Pues la verdad es que hoy a la mañana he despertado pensando en esto. Los dieciocho años suponen para todos un cambio, por un motivo u otro, todos los queremos. Unos para poder conducir, otros beber, fumar… Por un motivo u otro todos queremos llegar a esa mayoría de edad, a esa libertad. Es lo que de una forma u otra buscamos todos, ese fin de la libertad, a por la cual nos aventuramos sin saber exactamente qué es. Supongo que cada uno la ve de una forma distinta.
Pero hay algo que todas las libertades individuales tienen en común. La capacidad de actuación propia, la toma de decisiones, el ver lo más instantáneamente posible el resultado de nuestros actos. Hay que tener cuidado: esta libertad acarrea por supuesto responsabilidades, pero éstas se nos pasan más de largo, no les hacemos tanto caso.
También es normal que no tenga la misma libertad un niño de cinco años que alguien con diecisiete. La libertad la vamos adquiriendo poco a poco. Empezamos consiguiendo ese permiso para cruzar solos el paso de cebra y terminamos con la capacidad de obra absoluta. Durante ese tiempo, hemos ido poco a poco adquiriendo nuestra libertad, que es una libertad que cada uno hemos ido construyendo personalmente; si nos portábamos bien, nuestros padres nos daban un poquito más de margen; si, por el contrario, les desobedecíamos, a la próxima nos iban a permitir la mitad.

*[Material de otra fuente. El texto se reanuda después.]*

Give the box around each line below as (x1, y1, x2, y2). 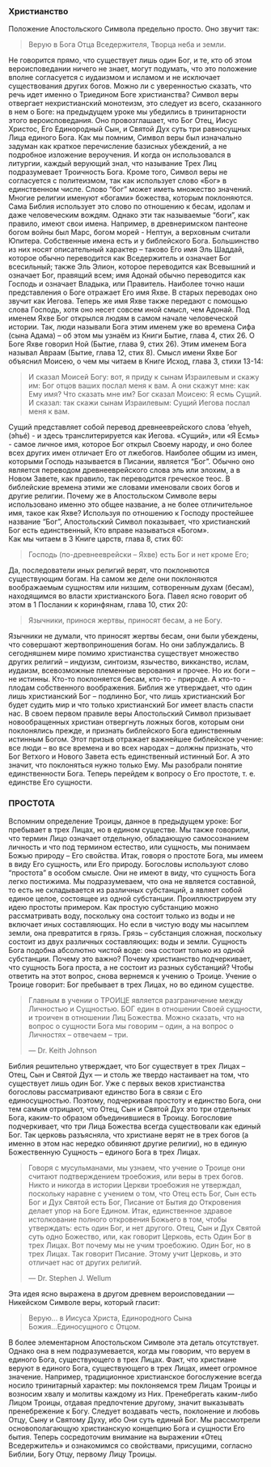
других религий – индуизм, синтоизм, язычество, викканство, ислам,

Y de repente, los dieciocho años. ¿La libertad absoluta? No recuerdo quién lo dijo, pero recuerdo la frase de “la libertad de uno mismo termina donde empieza la del otro”. Supongo que esa es la diferencia entre libertad y libre albedrío, el ser capaces de desarrollarnos sin interferir en el desarrollo de los demás. Porque, este desarrollo, no es sino algo continuado durante toda la vida, algo que no lo marca una frontera de edad. Es algo que ni siquiera marca la madurez personal. Es algo, directamente, sin marcar. Y es que con los dieciocho no llega esa libertad absoluta como la que tanto nos enseñaban con envidia aquellas películas donde un personaje solitario subía a su moto y recorría el país a su antojo. Es más, ni siquiera llega el momento para conducir, beber o fumar. Seamos sinceros, el que quería hacerlo lo hacía igual con diecisiete o menos. ¿Qué es lo que llega entonces? Eso tiene que mirarlo cada uno, porque ahí sí que reside la libertad personal, la meta que cada uno quiere ponerse, y la mía no es otra más que seguir haciendo lo que he hecho hasta ahora: vivir.